The output should be identical to the entries that follow.
──────── Entries shown
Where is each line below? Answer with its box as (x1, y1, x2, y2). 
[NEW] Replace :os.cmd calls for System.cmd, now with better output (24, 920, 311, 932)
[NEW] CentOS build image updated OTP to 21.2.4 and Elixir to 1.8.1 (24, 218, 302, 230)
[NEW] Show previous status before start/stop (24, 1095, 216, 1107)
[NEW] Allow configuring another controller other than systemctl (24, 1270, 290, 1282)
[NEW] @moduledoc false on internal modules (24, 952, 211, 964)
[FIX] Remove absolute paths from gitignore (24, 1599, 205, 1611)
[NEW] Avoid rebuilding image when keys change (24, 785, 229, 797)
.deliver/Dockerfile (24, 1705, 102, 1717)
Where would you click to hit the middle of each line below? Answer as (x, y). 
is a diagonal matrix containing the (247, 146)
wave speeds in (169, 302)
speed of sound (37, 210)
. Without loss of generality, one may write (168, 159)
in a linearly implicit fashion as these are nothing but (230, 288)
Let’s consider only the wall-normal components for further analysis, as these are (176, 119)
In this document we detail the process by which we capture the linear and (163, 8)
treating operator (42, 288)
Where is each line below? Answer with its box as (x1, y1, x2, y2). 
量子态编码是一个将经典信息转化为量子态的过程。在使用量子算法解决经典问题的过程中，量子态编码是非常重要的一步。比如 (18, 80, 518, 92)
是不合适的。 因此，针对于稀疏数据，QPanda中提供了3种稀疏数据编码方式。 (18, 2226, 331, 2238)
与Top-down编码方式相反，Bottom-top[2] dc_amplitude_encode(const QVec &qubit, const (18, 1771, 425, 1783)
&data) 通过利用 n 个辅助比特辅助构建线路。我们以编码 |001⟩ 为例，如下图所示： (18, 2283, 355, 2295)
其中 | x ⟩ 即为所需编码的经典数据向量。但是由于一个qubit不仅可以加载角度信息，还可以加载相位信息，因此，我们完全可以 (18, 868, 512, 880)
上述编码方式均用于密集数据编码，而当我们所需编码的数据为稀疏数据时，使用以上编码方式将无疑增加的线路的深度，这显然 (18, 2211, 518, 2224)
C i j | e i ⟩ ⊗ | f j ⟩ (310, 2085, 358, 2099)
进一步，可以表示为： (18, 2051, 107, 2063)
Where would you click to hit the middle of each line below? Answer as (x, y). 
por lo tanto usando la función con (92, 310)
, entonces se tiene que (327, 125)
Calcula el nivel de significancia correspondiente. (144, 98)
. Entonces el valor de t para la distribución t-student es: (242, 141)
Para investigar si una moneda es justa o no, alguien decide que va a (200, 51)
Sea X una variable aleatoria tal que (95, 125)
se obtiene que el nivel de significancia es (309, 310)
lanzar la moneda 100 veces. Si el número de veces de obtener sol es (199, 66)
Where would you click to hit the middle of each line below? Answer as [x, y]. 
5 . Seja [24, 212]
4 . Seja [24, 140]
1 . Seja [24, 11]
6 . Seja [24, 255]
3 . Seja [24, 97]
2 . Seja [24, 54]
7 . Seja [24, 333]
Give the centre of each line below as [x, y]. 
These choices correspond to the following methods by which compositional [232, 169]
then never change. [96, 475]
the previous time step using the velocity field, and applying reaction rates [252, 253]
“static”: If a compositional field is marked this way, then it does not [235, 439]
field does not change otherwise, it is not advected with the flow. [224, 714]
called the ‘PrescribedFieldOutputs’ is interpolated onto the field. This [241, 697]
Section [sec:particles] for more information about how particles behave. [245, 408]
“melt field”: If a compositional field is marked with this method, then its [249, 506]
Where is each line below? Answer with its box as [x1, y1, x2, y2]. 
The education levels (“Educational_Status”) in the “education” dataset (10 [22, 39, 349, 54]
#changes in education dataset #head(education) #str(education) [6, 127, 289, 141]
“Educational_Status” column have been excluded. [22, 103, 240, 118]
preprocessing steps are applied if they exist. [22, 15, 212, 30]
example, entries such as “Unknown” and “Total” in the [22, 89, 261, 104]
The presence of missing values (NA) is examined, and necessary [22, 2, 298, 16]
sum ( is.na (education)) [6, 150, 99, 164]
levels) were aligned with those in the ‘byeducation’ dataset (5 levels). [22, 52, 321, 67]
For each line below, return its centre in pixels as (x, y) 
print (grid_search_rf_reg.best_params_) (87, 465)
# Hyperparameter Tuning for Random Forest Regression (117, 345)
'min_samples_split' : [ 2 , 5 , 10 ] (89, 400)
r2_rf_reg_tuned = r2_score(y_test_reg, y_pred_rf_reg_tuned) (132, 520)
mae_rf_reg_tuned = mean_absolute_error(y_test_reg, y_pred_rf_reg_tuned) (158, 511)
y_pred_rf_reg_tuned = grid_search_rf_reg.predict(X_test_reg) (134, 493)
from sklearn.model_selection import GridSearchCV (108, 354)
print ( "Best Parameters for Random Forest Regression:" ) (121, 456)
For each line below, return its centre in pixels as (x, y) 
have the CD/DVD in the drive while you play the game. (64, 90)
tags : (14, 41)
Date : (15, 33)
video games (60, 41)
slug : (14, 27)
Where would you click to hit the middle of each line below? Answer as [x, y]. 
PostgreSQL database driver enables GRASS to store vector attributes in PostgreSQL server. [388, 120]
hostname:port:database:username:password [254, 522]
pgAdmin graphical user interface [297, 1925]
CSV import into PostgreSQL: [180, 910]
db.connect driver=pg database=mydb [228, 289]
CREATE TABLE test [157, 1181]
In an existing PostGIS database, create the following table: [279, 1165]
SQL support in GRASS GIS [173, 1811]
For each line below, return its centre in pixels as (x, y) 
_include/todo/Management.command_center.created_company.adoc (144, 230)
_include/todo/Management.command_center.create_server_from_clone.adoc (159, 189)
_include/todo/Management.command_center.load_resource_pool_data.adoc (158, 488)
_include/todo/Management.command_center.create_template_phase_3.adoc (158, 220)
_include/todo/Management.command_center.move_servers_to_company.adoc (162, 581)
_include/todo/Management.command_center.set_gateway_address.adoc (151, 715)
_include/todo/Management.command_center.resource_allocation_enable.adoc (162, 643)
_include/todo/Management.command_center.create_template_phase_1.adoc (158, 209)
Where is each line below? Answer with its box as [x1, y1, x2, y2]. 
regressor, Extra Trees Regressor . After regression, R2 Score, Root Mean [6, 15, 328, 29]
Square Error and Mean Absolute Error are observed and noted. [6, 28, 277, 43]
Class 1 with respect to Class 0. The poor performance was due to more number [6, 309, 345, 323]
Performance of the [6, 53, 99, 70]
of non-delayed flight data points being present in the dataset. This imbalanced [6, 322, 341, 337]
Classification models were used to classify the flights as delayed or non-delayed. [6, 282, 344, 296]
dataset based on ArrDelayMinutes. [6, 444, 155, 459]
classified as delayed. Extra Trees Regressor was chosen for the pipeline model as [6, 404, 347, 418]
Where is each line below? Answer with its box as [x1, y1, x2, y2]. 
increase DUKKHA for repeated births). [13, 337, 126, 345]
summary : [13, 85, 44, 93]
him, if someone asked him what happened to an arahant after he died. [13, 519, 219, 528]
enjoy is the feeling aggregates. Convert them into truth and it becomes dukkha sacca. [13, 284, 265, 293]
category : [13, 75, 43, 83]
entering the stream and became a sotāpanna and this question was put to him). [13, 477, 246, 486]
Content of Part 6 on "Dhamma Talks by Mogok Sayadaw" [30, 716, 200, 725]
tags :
────────────────
Output for this task
Where is each line below? Answer with its box as (x1, y1, x2, y2). 
[NEW] Replace :os.cmd calls for System.cmd, now with better output (24, 920, 311, 932)
[NEW] CentOS build image updated OTP to 21.2.4 and Elixir to 1.8.1 (24, 218, 302, 230)
[NEW] Show previous status before start/stop (24, 1095, 216, 1107)
[NEW] Allow configuring another controller other than systemctl (24, 1270, 290, 1282)
[NEW] @moduledoc false on internal modules (24, 952, 211, 964)
[FIX] Remove absolute paths from gitignore (24, 1599, 205, 1611)
[NEW] Avoid rebuilding image when keys change (24, 785, 229, 797)
.deliver/Dockerfile (24, 1705, 102, 1717)
Where would you click to hit the middle of each line below? Answer as (x, y). 
is a diagonal matrix containing the (247, 146)
wave speeds in (169, 302)
speed of sound (37, 210)
. Without loss of generality, one may write (168, 159)
in a linearly implicit fashion as these are nothing but (230, 288)
Let’s consider only the wall-normal components for further analysis, as these are (176, 119)
In this document we detail the process by which we capture the linear and (163, 8)
treating operator (42, 288)
Where is each line below? Answer with its box as (x1, y1, x2, y2). 
量子态编码是一个将经典信息转化为量子态的过程。在使用量子算法解决经典问题的过程中，量子态编码是非常重要的一步。比如 (18, 80, 518, 92)
是不合适的。 因此，针对于稀疏数据，QPanda中提供了3种稀疏数据编码方式。 (18, 2226, 331, 2238)
与Top-down编码方式相反，Bottom-top[2] dc_amplitude_encode(const QVec &qubit, const (18, 1771, 425, 1783)
&data) 通过利用 n 个辅助比特辅助构建线路。我们以编码 |001⟩ 为例，如下图所示： (18, 2283, 355, 2295)
其中 | x ⟩ 即为所需编码的经典数据向量。但是由于一个qubit不仅可以加载角度信息，还可以加载相位信息，因此，我们完全可以 (18, 868, 512, 880)
上述编码方式均用于密集数据编码，而当我们所需编码的数据为稀疏数据时，使用以上编码方式将无疑增加的线路的深度，这显然 (18, 2211, 518, 2224)
C i j | e i ⟩ ⊗ | f j ⟩ (310, 2085, 358, 2099)
进一步，可以表示为： (18, 2051, 107, 2063)
Where would you click to hit the middle of each line below? Answer as (x, y). 
por lo tanto usando la función con (92, 310)
, entonces se tiene que (327, 125)
Calcula el nivel de significancia correspondiente. (144, 98)
. Entonces el valor de t para la distribución t-student es: (242, 141)
Para investigar si una moneda es justa o no, alguien decide que va a (200, 51)
Sea X una variable aleatoria tal que (95, 125)
se obtiene que el nivel de significancia es (309, 310)
lanzar la moneda 100 veces. Si el número de veces de obtener sol es (199, 66)
Where would you click to hit the middle of each line below? Answer as [x, y]. 
5 . Seja [24, 212]
4 . Seja [24, 140]
1 . Seja [24, 11]
6 . Seja [24, 255]
3 . Seja [24, 97]
2 . Seja [24, 54]
7 . Seja [24, 333]
Give the centre of each line below as [x, y]. 
These choices correspond to the following methods by which compositional [232, 169]
then never change. [96, 475]
the previous time step using the velocity field, and applying reaction rates [252, 253]
“static”: If a compositional field is marked this way, then it does not [235, 439]
field does not change otherwise, it is not advected with the flow. [224, 714]
called the ‘PrescribedFieldOutputs’ is interpolated onto the field. This [241, 697]
Section [sec:particles] for more information about how particles behave. [245, 408]
“melt field”: If a compositional field is marked with this method, then its [249, 506]
Where is each line below? Answer with its box as [x1, y1, x2, y2]. 
The education levels (“Educational_Status”) in the “education” dataset (10 [22, 39, 349, 54]
#changes in education dataset #head(education) #str(education) [6, 127, 289, 141]
“Educational_Status” column have been excluded. [22, 103, 240, 118]
preprocessing steps are applied if they exist. [22, 15, 212, 30]
example, entries such as “Unknown” and “Total” in the [22, 89, 261, 104]
The presence of missing values (NA) is examined, and necessary [22, 2, 298, 16]
sum ( is.na (education)) [6, 150, 99, 164]
levels) were aligned with those in the ‘byeducation’ dataset (5 levels). [22, 52, 321, 67]
For each line below, return its centre in pixels as (x, y) 
print (grid_search_rf_reg.best_params_) (87, 465)
# Hyperparameter Tuning for Random Forest Regression (117, 345)
'min_samples_split' : [ 2 , 5 , 10 ] (89, 400)
r2_rf_reg_tuned = r2_score(y_test_reg, y_pred_rf_reg_tuned) (132, 520)
mae_rf_reg_tuned = mean_absolute_error(y_test_reg, y_pred_rf_reg_tuned) (158, 511)
y_pred_rf_reg_tuned = grid_search_rf_reg.predict(X_test_reg) (134, 493)
from sklearn.model_selection import GridSearchCV (108, 354)
print ( "Best Parameters for Random Forest Regression:" ) (121, 456)
For each line below, return its centre in pixels as (x, y) 
have the CD/DVD in the drive while you play the game. (64, 90)
tags : (14, 41)
Date : (15, 33)
video games (60, 41)
slug : (14, 27)
Where would you click to hit the middle of each line below? Answer as [x, y]. 
PostgreSQL database driver enables GRASS to store vector attributes in PostgreSQL server. [388, 120]
hostname:port:database:username:password [254, 522]
pgAdmin graphical user interface [297, 1925]
CSV import into PostgreSQL: [180, 910]
db.connect driver=pg database=mydb [228, 289]
CREATE TABLE test [157, 1181]
In an existing PostGIS database, create the following table: [279, 1165]
SQL support in GRASS GIS [173, 1811]
For each line below, return its centre in pixels as (x, y) 
_include/todo/Management.command_center.created_company.adoc (144, 230)
_include/todo/Management.command_center.create_server_from_clone.adoc (159, 189)
_include/todo/Management.command_center.load_resource_pool_data.adoc (158, 488)
_include/todo/Management.command_center.create_template_phase_3.adoc (158, 220)
_include/todo/Management.command_center.move_servers_to_company.adoc (162, 581)
_include/todo/Management.command_center.set_gateway_address.adoc (151, 715)
_include/todo/Management.command_center.resource_allocation_enable.adoc (162, 643)
_include/todo/Management.command_center.create_template_phase_1.adoc (158, 209)
Where is each line below? Answer with its box as [x1, y1, x2, y2]. 
regressor, Extra Trees Regressor . After regression, R2 Score, Root Mean [6, 15, 328, 29]
Square Error and Mean Absolute Error are observed and noted. [6, 28, 277, 43]
Class 1 with respect to Class 0. The poor performance was due to more number [6, 309, 345, 323]
Performance of the [6, 53, 99, 70]
of non-delayed flight data points being present in the dataset. This imbalanced [6, 322, 341, 337]
Classification models were used to classify the flights as delayed or non-delayed. [6, 282, 344, 296]
dataset based on ArrDelayMinutes. [6, 444, 155, 459]
classified as delayed. Extra Trees Regressor was chosen for the pipeline model as [6, 404, 347, 418]
Where is each line below? Answer with its box as [x1, y1, x2, y2]. 
increase DUKKHA for repeated births). [13, 337, 126, 345]
summary : [13, 85, 44, 93]
him, if someone asked him what happened to an arahant after he died. [13, 519, 219, 528]
enjoy is the feeling aggregates. Convert them into truth and it becomes dukkha sacca. [13, 284, 265, 293]
category : [13, 75, 43, 83]
entering the stream and became a sotāpanna and this question was put to him). [13, 477, 246, 486]
Content of Part 6 on "Dhamma Talks by Mogok Sayadaw" [30, 716, 200, 725]
tags :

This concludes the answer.